Самое Машу-то вряд ли кто-нибудь, кроме Дементия, услышал — спросила она шепотом, да еще при этом и ладонью загородилась, — но в Маше ли дело! Если бы ее и услышали — беда невелика. А вот, не дай-то бог, она сама что-то там такое, похожее на свое имя, слышала…
Звонок прозвенел — словно бы спасательный круг утопающему Дементию кто кинул.
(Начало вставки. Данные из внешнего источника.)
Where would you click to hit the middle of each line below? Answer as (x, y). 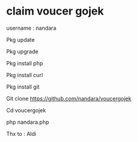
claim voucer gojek (55, 11)
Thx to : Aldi (21, 134)
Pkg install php (25, 63)
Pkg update (21, 39)
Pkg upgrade (22, 51)
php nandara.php (28, 122)
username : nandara (31, 28)
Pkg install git (23, 87)

— Понимаете… чтобы лучше запомнить, я… некоторые формулировки про себя повторяю, — выжал он из своих артезианских глубин, чувствуя, как от напряжения всех, что называется, моральных и физических сил рубашка начинает приставать к лопаткам.
— И помогает?
Маша лукаво улыбалась, и эта улыбка окончательно повергла Дементия в полное смятение: слышала, конечно же слышала…
— А мне кажется, самое верное — записывать, — идя на выручку разом онемевшему Дементию, продолжала Маша. — Нынче ты повторил про себя и запомнил, а пройдет месяц — забыл. А по записям и к экзаменам легче готовиться.
У Дементия немного отлегло: чего паникуешь, может, она всего-то навсего по-деловому, просто так тебя спросила — очень-то ей нужно всякие твои глупости подслушивать! — а ты уже возомнил…
— А если неинтересное, пустое или что спорное слышишь — тоже записывать?
— Хотя бы коротко, но — тоже записывать.